In a sometime interview in the program Pyatoe Koleso (the fifth wheel) in 1991, Kurjokhin pretends to be a historian and tells of his discoveries in which Vladimir Lenin ate large amounts of psychedelic mushrooms and eventually developed into a mushroom himself.

Also the older couple's reaction after the show off Donbass in Ljubljana is a form of ironic over-identification. When they say, "This must be a documentary, because it looks so real!" It is actually a criticism of the evil they have seen on screen. The married couple could have understood it as a true representation of reality.

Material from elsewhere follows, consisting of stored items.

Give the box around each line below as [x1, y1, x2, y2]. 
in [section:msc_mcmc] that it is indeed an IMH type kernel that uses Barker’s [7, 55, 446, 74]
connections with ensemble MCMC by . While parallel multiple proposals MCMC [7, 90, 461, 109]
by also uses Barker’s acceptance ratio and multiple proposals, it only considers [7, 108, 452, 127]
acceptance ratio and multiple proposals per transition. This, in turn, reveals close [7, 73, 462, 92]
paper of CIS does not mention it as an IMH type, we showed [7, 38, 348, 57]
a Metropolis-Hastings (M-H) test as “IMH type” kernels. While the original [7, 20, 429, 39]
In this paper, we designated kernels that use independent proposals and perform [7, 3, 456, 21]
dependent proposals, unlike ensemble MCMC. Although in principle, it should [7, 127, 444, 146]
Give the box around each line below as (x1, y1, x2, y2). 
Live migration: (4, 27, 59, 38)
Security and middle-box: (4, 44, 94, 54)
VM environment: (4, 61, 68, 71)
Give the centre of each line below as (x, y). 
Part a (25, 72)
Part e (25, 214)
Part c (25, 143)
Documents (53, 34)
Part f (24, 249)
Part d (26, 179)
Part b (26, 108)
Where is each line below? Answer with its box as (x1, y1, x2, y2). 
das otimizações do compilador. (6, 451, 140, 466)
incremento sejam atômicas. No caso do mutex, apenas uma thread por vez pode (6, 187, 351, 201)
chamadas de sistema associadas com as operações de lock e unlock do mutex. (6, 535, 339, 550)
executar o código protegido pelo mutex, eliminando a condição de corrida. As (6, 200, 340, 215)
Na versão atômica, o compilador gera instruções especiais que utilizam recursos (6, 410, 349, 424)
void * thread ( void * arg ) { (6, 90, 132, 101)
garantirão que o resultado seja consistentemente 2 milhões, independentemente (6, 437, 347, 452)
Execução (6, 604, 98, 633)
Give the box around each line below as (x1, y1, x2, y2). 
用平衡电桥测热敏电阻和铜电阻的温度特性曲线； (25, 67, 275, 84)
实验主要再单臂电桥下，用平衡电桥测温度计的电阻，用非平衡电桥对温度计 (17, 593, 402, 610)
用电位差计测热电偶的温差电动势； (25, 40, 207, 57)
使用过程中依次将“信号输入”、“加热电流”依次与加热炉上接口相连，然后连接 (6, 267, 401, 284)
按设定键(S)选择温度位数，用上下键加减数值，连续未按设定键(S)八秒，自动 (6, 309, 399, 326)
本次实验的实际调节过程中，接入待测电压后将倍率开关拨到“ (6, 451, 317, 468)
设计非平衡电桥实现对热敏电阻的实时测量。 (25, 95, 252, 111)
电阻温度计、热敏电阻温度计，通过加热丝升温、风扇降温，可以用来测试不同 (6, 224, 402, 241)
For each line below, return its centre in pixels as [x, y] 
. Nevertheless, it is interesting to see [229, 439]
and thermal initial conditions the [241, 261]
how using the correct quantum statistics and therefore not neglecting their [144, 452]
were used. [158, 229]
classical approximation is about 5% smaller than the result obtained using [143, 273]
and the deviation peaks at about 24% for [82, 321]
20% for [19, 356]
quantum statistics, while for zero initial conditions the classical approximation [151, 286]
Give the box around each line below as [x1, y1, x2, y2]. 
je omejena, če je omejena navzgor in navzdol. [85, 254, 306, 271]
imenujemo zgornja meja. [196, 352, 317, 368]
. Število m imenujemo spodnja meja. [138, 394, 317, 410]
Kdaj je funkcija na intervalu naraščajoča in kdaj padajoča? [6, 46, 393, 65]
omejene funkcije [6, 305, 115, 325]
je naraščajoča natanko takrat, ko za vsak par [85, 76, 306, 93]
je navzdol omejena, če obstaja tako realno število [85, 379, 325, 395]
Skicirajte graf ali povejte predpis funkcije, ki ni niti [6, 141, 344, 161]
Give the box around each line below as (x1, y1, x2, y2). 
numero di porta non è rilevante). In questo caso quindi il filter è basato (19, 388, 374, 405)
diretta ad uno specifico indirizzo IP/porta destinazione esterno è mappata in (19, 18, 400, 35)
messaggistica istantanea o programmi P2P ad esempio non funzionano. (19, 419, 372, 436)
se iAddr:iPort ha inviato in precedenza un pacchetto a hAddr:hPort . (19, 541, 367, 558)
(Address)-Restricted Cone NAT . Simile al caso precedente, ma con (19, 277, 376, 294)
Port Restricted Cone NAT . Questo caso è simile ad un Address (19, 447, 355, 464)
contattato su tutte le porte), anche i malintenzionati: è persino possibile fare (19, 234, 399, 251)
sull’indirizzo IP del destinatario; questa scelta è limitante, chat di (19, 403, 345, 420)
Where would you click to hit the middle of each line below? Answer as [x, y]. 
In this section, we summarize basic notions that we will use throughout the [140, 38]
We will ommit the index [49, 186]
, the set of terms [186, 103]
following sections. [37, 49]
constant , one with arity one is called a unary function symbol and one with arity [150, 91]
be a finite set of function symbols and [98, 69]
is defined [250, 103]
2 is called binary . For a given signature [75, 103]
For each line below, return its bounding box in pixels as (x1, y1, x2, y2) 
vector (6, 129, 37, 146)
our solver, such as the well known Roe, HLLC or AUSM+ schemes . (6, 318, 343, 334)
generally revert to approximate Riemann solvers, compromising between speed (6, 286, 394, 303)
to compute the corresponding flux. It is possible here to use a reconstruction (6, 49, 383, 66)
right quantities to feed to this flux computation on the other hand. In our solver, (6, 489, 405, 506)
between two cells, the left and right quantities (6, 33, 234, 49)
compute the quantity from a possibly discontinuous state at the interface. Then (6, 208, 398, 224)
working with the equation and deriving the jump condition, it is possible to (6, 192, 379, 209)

The reaction is a useful example, for it points to the importance of being aware of various forms of communication – that is, the ability to understand the content of something that is not explicitly or openly expressed.

This is also the biggest strength of Loznitsa's film: It invites the audience to reflect on what we know about Donbass, and how we know what we know about Donbass in the first place.

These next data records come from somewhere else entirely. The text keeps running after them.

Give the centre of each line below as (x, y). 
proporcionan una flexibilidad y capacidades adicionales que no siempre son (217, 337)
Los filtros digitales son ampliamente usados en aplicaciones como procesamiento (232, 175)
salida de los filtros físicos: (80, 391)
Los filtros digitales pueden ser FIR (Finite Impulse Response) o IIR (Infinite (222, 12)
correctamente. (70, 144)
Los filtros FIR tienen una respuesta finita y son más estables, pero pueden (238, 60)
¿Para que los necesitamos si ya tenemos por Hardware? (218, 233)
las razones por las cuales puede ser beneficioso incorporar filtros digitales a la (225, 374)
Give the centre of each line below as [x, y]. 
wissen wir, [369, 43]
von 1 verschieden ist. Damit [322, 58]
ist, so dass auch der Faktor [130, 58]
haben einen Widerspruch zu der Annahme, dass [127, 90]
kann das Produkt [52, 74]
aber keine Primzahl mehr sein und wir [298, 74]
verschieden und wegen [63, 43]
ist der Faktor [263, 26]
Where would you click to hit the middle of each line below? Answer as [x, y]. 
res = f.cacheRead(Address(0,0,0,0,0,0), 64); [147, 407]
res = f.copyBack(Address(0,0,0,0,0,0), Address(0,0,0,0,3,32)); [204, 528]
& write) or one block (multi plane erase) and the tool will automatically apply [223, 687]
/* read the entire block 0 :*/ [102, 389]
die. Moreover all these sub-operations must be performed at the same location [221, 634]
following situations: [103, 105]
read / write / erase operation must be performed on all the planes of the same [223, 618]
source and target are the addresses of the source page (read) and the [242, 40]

Media as an invisible part of everyday life

My colleagues at MTR have already pointed out that Donbass not only is a sharp political criticism of Russia's meddling in Ukraine, but also a "surreal interpretation of the war as a distorted horror scenario of media manipulation" (See Carmen Gray's review of Their Own Republic).

Here we find the universal relevance and appeal of the film. That our everyday lives have been "medialized", that is, that the media has become an invisible part of our lives, is today an accepted claim. Media has today become an underlying infrastructure in everyday interactions. This shows the significant space the media has in our lives, but it also presents us with a challenge. When the media disappears into our world of life (cf. Husserl's concept Living environment, which denotes the concrete world we live in), how can we still se them, and how can we reflect on such a medialized world in traditional media such as film?

Contrary to the premise of Matrix (1999), with the dilemma represented in the blue and red pill, the medialization of the world of life has no end. It presents, to quote Mark Deuze, the researcher behind the term, "a new ethical and aesthetic challenge regarding our being in the world".

The greatest value in the movie Donbass is that it reminds us of this very challenge.

Melita Zajc
Melita Zajc
Zajc is a media writer, researcher and film critic. She lives and works in Slovenia, Italy and Africa.